Data extracted from a collection
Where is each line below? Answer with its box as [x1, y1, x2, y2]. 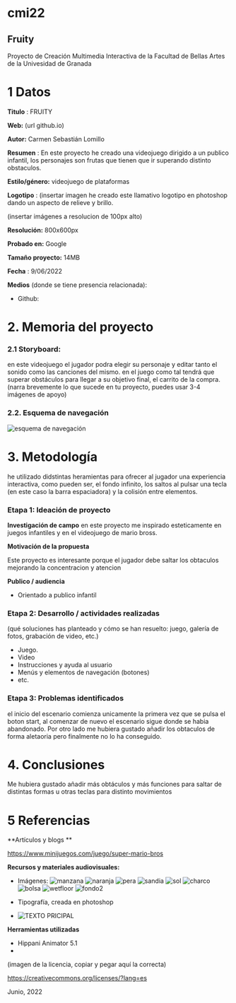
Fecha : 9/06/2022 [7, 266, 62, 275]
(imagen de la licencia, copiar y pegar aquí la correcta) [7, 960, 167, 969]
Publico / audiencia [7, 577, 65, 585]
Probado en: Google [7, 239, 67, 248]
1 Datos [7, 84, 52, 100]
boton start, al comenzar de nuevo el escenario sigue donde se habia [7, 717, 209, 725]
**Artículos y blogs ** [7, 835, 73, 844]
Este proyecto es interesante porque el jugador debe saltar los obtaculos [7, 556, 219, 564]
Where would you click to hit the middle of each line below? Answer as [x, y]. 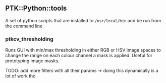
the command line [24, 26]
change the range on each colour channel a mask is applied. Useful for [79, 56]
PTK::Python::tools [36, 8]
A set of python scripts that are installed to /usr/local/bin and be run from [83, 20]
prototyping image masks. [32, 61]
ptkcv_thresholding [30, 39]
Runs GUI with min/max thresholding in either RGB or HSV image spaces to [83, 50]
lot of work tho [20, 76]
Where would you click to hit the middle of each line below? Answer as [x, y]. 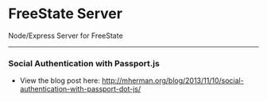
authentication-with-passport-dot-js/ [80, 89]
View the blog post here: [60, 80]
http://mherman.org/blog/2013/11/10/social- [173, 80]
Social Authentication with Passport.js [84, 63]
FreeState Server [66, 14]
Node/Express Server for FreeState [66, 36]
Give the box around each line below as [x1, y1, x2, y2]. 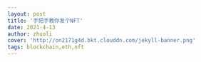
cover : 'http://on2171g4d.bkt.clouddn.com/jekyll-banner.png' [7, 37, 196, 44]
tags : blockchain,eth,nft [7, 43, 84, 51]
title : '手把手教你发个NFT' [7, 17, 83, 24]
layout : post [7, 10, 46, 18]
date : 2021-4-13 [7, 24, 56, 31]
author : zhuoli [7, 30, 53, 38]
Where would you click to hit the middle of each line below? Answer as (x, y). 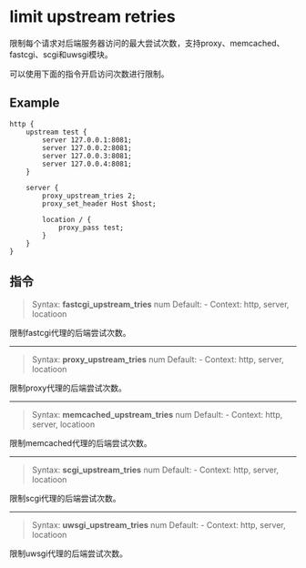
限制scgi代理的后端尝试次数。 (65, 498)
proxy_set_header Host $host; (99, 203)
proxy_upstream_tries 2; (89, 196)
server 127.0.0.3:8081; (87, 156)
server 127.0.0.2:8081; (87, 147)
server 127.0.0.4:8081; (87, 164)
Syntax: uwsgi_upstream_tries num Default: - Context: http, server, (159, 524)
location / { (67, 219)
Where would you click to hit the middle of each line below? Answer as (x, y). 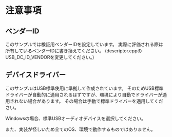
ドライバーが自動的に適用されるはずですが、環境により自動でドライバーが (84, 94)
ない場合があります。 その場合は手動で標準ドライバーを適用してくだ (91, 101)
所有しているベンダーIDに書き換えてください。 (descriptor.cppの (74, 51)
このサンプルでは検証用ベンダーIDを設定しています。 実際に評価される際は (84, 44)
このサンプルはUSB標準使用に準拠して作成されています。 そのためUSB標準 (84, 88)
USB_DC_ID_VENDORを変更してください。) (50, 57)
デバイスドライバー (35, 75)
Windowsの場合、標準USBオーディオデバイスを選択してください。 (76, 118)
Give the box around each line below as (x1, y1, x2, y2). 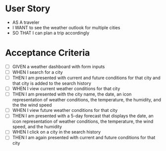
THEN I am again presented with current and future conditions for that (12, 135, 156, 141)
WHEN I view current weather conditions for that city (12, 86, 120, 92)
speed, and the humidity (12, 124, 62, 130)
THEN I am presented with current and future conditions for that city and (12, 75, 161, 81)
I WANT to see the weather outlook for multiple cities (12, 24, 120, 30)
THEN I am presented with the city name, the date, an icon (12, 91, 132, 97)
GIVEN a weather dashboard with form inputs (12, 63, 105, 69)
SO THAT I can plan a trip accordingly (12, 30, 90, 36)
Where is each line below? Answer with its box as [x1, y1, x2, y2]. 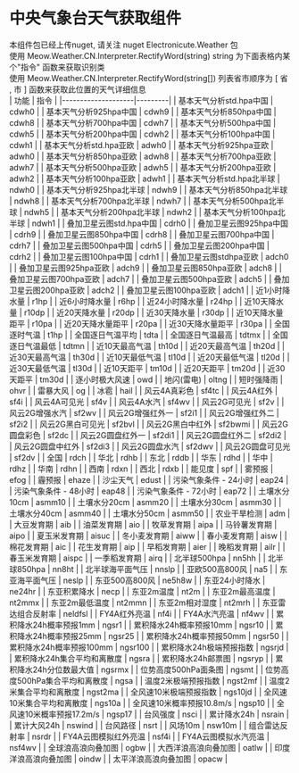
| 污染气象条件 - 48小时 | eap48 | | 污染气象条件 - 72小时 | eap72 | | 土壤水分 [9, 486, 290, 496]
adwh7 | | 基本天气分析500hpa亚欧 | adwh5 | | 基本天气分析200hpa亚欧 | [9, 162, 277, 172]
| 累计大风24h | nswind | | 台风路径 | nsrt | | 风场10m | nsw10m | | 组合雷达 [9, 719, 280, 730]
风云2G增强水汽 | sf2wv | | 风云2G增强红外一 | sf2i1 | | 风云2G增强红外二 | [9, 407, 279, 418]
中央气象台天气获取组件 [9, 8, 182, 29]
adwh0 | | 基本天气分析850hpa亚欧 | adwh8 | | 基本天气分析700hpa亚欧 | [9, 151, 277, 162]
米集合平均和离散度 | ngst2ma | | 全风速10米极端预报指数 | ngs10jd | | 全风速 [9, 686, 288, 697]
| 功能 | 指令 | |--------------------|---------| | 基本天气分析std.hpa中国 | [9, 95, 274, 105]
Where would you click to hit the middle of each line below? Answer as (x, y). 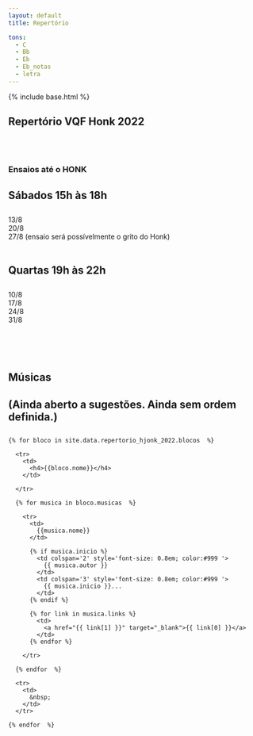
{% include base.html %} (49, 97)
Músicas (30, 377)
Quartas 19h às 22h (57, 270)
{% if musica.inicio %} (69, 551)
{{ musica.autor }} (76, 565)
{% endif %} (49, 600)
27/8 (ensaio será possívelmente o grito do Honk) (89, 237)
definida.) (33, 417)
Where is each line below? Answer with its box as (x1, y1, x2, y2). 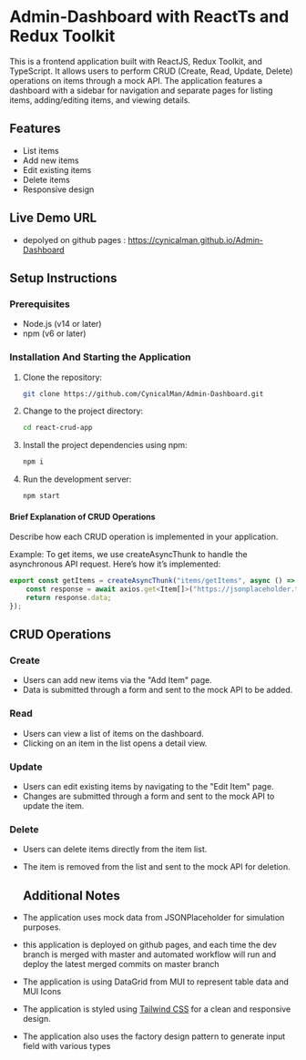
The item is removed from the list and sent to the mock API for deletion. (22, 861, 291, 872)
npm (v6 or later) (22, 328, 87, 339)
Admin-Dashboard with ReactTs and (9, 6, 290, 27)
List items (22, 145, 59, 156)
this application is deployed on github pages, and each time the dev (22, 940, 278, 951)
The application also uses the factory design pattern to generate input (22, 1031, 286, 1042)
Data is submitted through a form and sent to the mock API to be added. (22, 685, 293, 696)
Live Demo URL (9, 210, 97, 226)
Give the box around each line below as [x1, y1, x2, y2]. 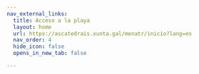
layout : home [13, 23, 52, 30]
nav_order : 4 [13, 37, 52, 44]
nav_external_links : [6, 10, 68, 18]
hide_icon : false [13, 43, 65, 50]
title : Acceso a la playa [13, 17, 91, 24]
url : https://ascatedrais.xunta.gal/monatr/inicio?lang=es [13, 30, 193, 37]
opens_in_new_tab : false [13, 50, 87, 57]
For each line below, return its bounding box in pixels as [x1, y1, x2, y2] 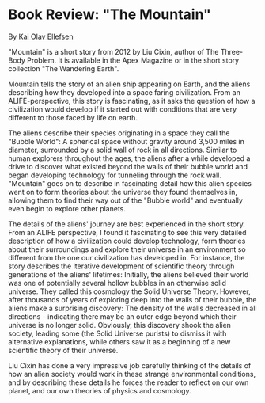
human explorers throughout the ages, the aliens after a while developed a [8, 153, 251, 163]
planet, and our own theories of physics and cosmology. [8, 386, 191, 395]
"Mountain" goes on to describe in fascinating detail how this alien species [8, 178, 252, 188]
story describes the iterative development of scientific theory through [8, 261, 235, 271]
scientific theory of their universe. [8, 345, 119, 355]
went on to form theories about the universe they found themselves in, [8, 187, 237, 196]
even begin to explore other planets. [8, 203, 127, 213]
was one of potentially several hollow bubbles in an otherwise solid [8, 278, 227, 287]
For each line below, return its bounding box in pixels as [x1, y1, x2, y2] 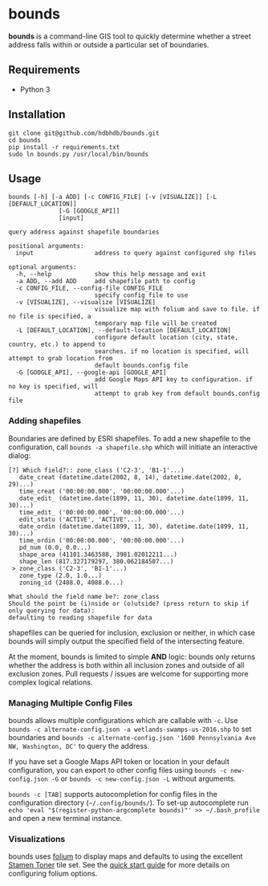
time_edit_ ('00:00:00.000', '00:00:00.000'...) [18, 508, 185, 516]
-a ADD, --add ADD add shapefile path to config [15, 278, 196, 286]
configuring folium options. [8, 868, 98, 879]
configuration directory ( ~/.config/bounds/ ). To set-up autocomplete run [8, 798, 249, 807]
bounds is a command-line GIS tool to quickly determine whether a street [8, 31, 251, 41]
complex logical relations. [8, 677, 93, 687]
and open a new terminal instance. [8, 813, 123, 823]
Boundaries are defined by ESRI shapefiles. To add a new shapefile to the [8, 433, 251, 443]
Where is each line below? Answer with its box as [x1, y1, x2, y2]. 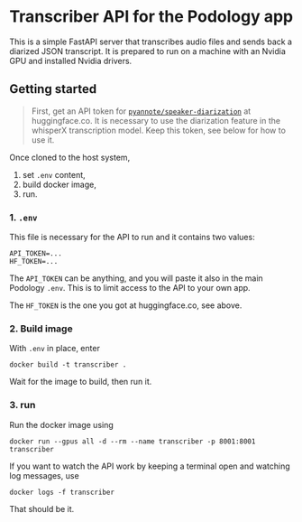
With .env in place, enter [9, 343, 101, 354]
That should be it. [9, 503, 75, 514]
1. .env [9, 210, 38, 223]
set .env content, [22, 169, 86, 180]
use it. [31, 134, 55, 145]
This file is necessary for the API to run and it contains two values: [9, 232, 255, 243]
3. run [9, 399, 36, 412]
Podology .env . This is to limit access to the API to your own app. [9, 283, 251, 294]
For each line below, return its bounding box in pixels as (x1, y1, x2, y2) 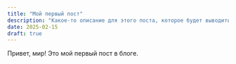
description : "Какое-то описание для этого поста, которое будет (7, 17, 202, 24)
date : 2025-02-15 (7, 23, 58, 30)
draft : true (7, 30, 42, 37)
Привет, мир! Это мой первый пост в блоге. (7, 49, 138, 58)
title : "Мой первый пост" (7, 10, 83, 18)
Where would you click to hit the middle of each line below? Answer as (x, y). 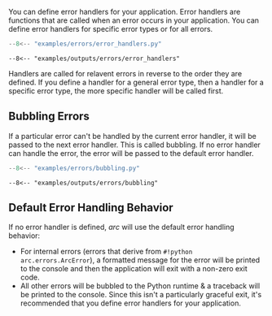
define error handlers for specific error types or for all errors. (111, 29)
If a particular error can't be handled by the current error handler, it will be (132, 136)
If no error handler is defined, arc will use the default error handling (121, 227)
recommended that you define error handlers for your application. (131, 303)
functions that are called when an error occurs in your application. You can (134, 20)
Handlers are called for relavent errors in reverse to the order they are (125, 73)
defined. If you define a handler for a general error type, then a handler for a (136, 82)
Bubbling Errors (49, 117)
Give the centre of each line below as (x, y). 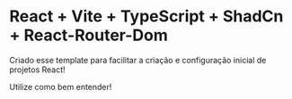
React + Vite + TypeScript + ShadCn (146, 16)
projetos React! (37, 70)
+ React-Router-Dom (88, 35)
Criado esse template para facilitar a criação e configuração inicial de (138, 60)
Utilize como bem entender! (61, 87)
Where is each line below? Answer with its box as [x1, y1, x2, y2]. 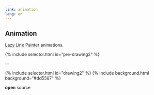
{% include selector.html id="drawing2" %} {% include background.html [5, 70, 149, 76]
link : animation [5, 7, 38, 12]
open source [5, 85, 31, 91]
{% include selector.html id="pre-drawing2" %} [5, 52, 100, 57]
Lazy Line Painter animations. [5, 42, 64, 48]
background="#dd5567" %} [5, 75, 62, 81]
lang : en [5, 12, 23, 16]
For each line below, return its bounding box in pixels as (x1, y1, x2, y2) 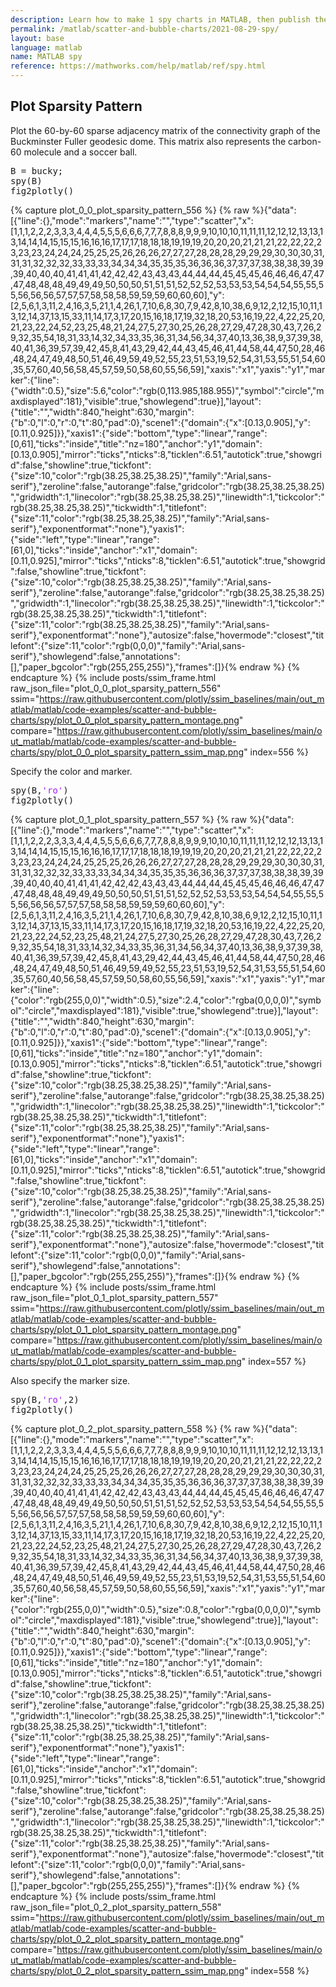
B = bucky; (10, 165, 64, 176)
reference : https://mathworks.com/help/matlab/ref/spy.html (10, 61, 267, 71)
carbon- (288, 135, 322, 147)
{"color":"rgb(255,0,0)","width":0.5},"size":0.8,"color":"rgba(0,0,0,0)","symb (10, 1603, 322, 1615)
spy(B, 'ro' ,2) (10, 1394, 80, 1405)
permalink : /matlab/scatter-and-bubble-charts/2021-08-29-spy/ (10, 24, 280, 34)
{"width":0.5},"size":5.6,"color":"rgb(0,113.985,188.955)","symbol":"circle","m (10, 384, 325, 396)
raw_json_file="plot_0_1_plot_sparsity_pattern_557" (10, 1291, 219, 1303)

TASK OBJECTIVE >> Find the string "color" in the records, then copy each line where it occurs.

SOLUTION BELOW >>
{"color":"rgb(255,0,0)","width":0.5},"size":0.8,"color":"rgba(0,0,0,0)","symb (10, 1603, 322, 1615)
{"width":0.5},"size":5.6,"color":"rgb(0,113.985,188.955)","symbol":"circle","m (10, 384, 325, 396)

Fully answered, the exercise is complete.